■ **Activity**
Lines with "skabe": please show every one of them from the listing below.

^^^^^^^^

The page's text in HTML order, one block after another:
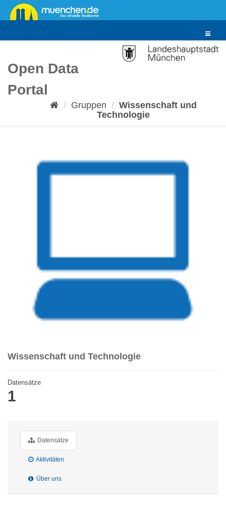
Überspringen
zum
Toggle
Open Data
Portal
Gruppen
Wissenschaft und
Technologie
Wissenschaft und Technologie
Datensätze
1
Datensätze
Aktivitäten
Über uns
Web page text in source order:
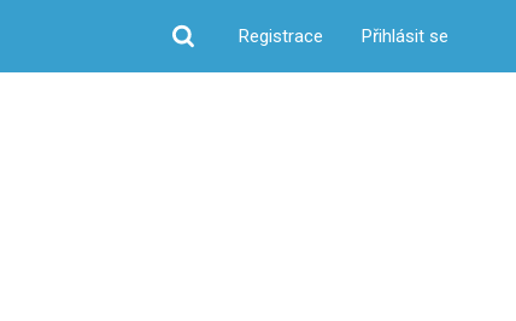
Hledat
Registrace Přihlásit se
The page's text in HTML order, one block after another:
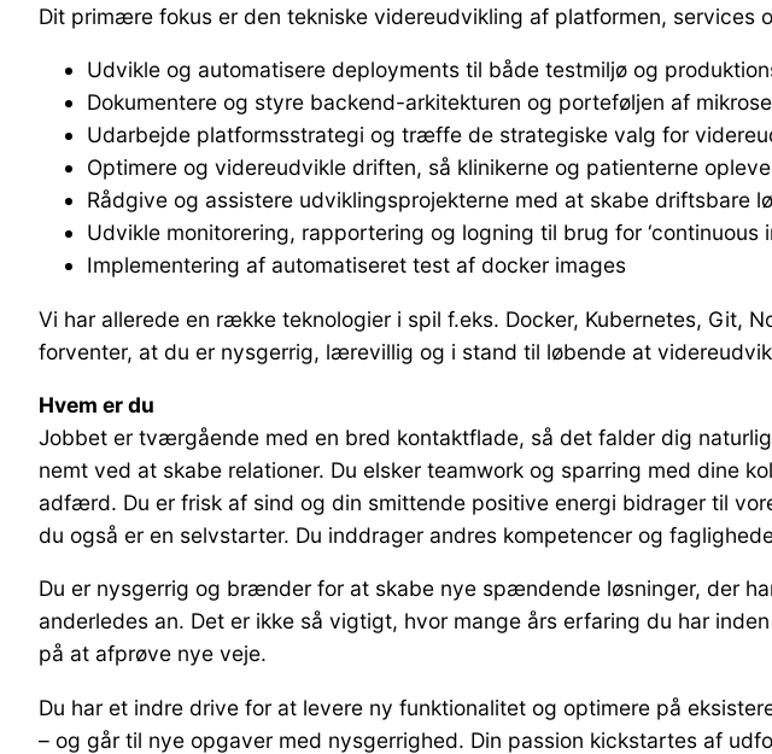
Dit primære fokus er den tekniske videreudvikling af platformen, services
Udvikle og automatisere deployments til både testmiljø og
Dokumentere og styre backend-arkitekturen og porteføljen af
Udarbejde platformsstrategi og træffe de strategiske valg for
Optimere og videreudvikle driften, så klinikerne og patienterne
Rådgive og assistere udviklingsprojekterne med at skabe
Udvikle monitorering, rapportering og logning til brug for ‘continuous
Implementering af automatiseret test af docker images
Vi har allerede en række teknologier i spil f.eks. Docker, Kubernetes, Git,
forventer, at du er nysgerrig, lærevillig og i stand til løbende at
Hvem er du
Jobbet er tværgående med en bred kontaktflade, så det falder dig
nemt ved at skabe relationer. Du elsker teamwork og sparring med dine
adfærd. Du er frisk af sind og din smittende positive energi bidrager til
du også er en selvstarter. Du inddrager andres kompetencer og
Du er nysgerrig og brænder for at skabe nye spændende løsninger, der
anderledes an. Det er ikke så vigtigt, hvor mange års erfaring du har
på at afprøve nye veje.
Du har et indre drive for at levere ny funktionalitet og optimere på
– og går til nye opgaver med nysgerrighed. Din passion kickstartes af
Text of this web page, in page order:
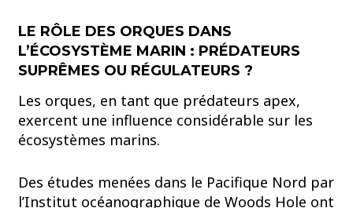
LE RÔLE DES ORQUES DANS
L’ÉCOSYSTÈME MARIN : PRÉDATEURS
SUPRÊMES OU RÉGULATEURS ?
Les orques, en tant que prédateurs apex,
exercent une influence considérable sur les
écosystèmes marins.
Des études menées dans le Pacifique Nord par
l’Institut océanographique de Woods Hole ont
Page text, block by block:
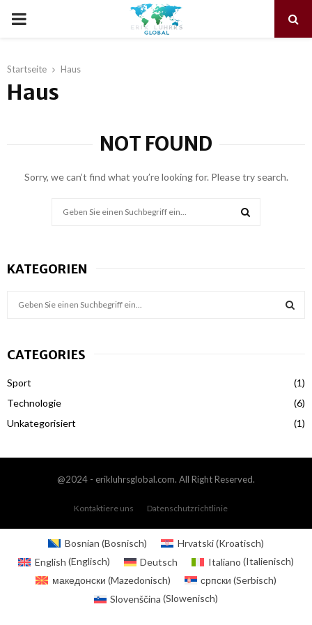
PRIMARY
Startseite Haus
Haus
NOT FOUND
Sorry, we can’t find what you’re looking for. Please try search.
KATEGORIEN
c
f
o
:
CATEGORIES
Sport
(1)
Technologie
(6)
Unkategorisiert
(1)
@2024 - erikluhrsglobal.com. All Right Reserved.
Kontaktiere uns Datenschutzrichtlinie
Bosnian (Bosnisch) Hrvatski(Kroatisch)
English (Englisch) Deutsch Italiano (Italienisch)
македонски (Mazedonisch) српски (Serbisch)
Slovenščina (Slowenisch)
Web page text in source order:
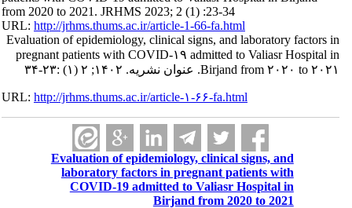
from 2020 to 2021. JRHMS 2023; 2 (1) :23-34
URL:http://jrhms.thums.ac.ir/article-1-66-fa.html
Evaluation of epidemiology, clinical signs, and laboratory factors in
pregnant patients with COVID-۱۹ admitted to Valiasr Hospital in
Birjand from ۲۰۲۰ to ۲۰۲۱. عنوان نشریه. ۱۴۰۲; ۲ (۱) :۲۳-۳۴
URL:http://jrhms.thums.ac.ir/article-۱-۶۶-fa.html
Evaluation of epidemiology, clinical signs, and
laboratory factors in pregnant patients with
COVID-19 admitted to Valiasr Hospital in
Birjand from 2020 to 2021
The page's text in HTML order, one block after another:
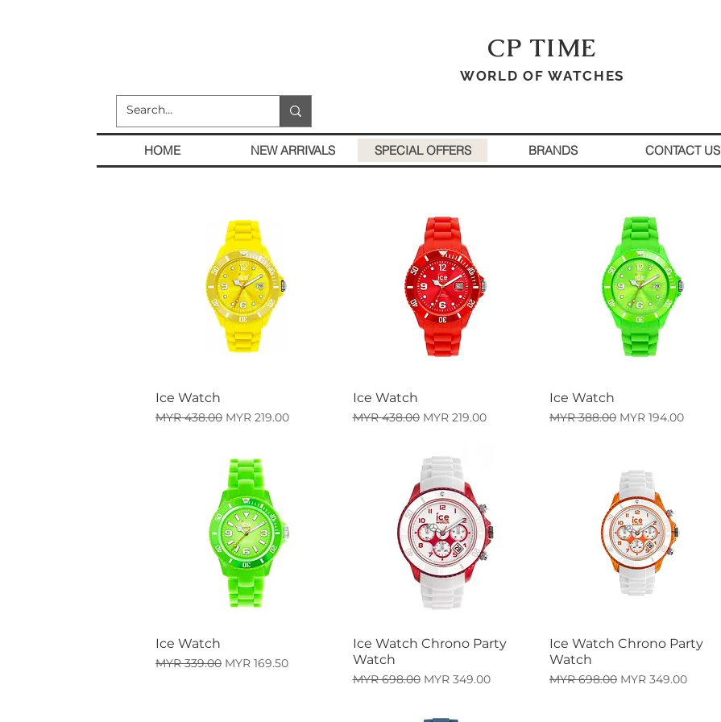
CP TIME
WORLD OF WATCHES
HOME NEW ARRIVALS SPECIAL OFFERS BRANDS CONTACT US
Ice Watch
一般價格
MYR 438.00 促銷價格
MYR 219.00
Ice Watch
一般價格
MYR 438.00 促銷價格
MYR 219.00
Ice Watch
一般價格
MYR 388.00 促銷價格
MYR 194.00
Ice Watch
一般價格
MYR 339.00 促銷價格
MYR 169.50
快速瀏覽
Ice Watch Chrono Party
Watch
一般價格
MYR 698.00 促銷價格
MYR 349.00
快速瀏覽
Ice Watch Chrono Party
Watch
一般價格
MYR 698.00 促銷價格
MYR 349.00
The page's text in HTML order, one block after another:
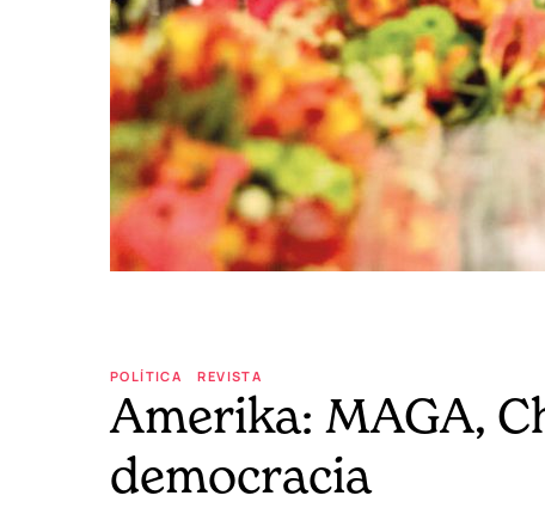
POLÍTICA REVISTA
Amerika: MAGA,
democracia
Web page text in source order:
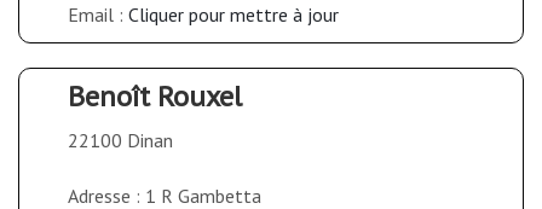
Email : Cliquer pour mettre à jour
Benoît Rouxel
22100 Dinan
Adresse : 1 R Gambetta
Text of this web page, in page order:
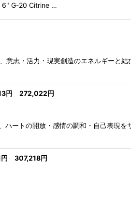
6" G-20 Citrine …
志・活力・現実創造のエネルギーと
円 272,022円
ートの開放・感情の調和・自己表現
307,218円
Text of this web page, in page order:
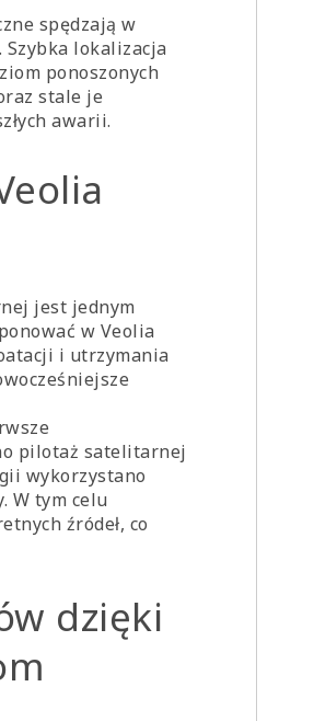
spędzają w
lokalizacja
ponoszonych
stale je
awarii.
jest jednym
w Veolia
i utrzymania
pilotaż satelitarnej
wykorzystano
W tym celu
źródeł, co
dzięki
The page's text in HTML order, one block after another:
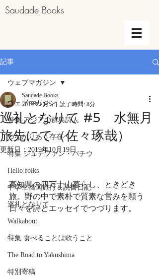
Saudade Books
記事
ウェブマガジン
特集 アジアの群島詩人
つながりあう存在へ
特集 シュテファン・バチウ
Hello folks
中学生韓国旅行＆読書日記
巡礼となりて
Walkabout
特集 食べることは歌うこと
The Road to Yakushima
特別寄稿
ウェブマガジン
巡礼となりて #5 水無月
旅先にて（佐々琢哉）
Saudade Books
2019年7月5日 読了時間: 8分
更新日： 2019年10月19日
高知県の四万十山暮らし、ときどき
旅。野の中で素朴で質素な営みを願う
日々を詩とエッセイでつづります。
.
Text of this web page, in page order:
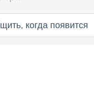
когда появится
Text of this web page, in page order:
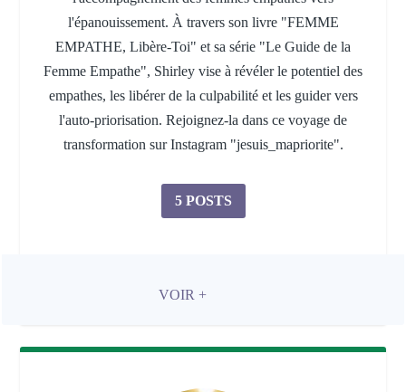
l'épanouissement. À travers son livre "FEMME
EMPATHE, Libère-Toi" et sa série "Le Guide de la
Femme Empathe", Shirley vise à révéler le potentiel des
empathes, les libérer de la culpabilité et les guider vers
l'auto-priorisation. Rejoignez-la dans ce voyage de
transformation sur Instagram "jesuis_mapriorite".
5 POSTS
VOIR +
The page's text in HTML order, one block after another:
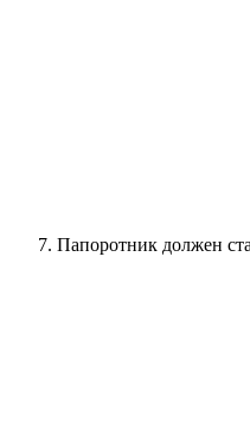
Папоротник должен
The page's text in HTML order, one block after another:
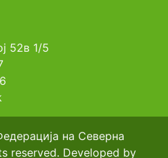
52в 1/5
на Северна
reserved. Developed by
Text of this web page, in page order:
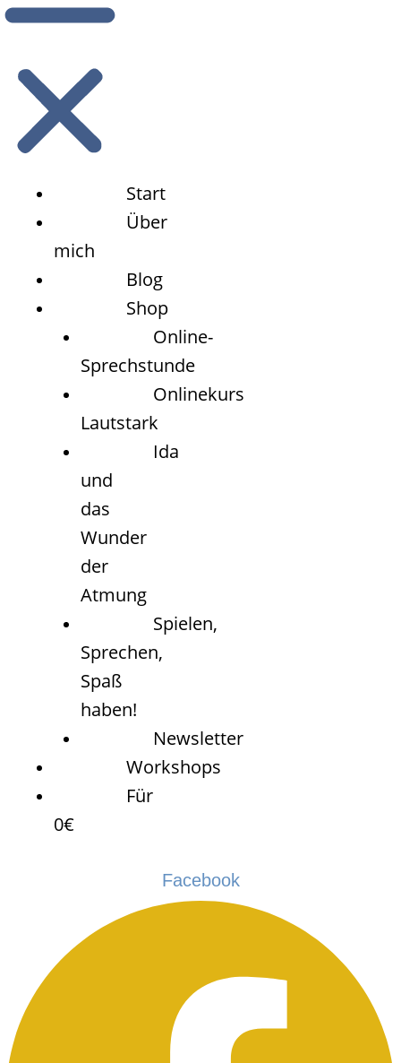
Start
Über
mich
Blog
Shop
Online-
Sprechstunde
Onlinekurs
Lautstark
Ida
und
das
Wunder
der
Atmung
Spielen,
Sprechen,
Spaß
haben!
Newsletter
Workshops
Für
0€
Facebook
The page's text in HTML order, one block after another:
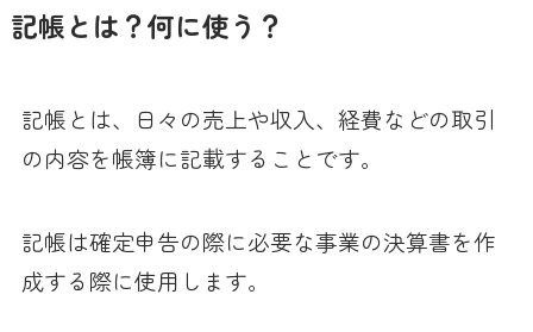
記帳とは？何に使う？
記帳とは、日々の売上や収入、経費などの取引
の内容を帳簿に記載することです。
記帳は確定申告の際に必要な事業の決算書を作
成する際に使用します。
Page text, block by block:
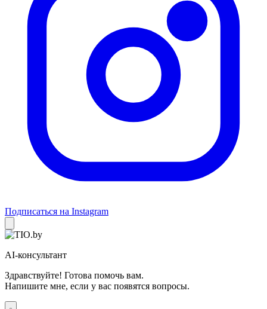
Подписаться на Instagram
AI-консультант
Здравствуйте! Готова помочь вам.
Напишите мне, если у вас появятся вопросы.
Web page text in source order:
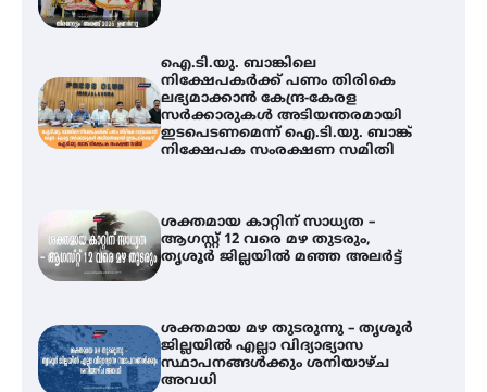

^^^^^^^^

■ **Task output**
Rådgive og assistere udviklingsprojekterne med at skabe
nemt ved at skabe relationer. Du elsker teamwork og sparring med dine
Du er nysgerrig og brænder for at skabe nye spændende løsninger, der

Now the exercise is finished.